Gondelman and Berkowitz take on your family, your roommate, your boss, your co-workers, and the people you have to deal with when you leave your house: the general public. They also take you on in a way that makes your flaws digestible and, at times, borderline charming. And while I realize their style is not going to be everyone’s cup of tea (though I’m not sure I want to be friends with those people), sailing through a cathartic breakdown of all the major parts of life reminded me to incorporate humor into my day every day.

Laughing at life may not prevent you from crying at life, but it will feel damn good, and it’s something you can do both on your own and with others.
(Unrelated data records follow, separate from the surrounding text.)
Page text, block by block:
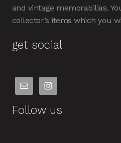
and vintage memorabilias.
collector’s items which you
get social
Follow us
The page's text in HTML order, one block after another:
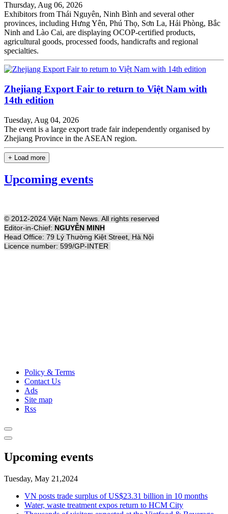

The possibilities are endless.

Mark the end of the year in whatever way is satisfying to you — saying thanks or wishing it good riddance.

If you’re a resolution person, make the resolution most on your mind rather than the one that seems popular in listcicles or Facebook groups. Tell New Year New You season to take a flying leap. Buy a guilty pleasure novel and put down the “self-help” book your mom proudly and expectantly put under the tree for you. Take up knitting instead of jogging if what you actually need is an excuse to relax.

In short: you do you instead of listening to others try to fix you.